What you will do -> Set down the data below in full, exactly as it reads, but without the pictures.

Data below ->
+ + + +

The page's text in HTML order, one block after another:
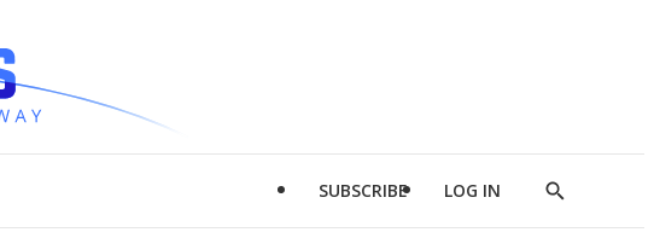
SUBSCRIBE LOG IN
Show

+ + + +

Response below ->
The page's text in HTML order, one block after another:
SUBSCRIBE LOG IN
Show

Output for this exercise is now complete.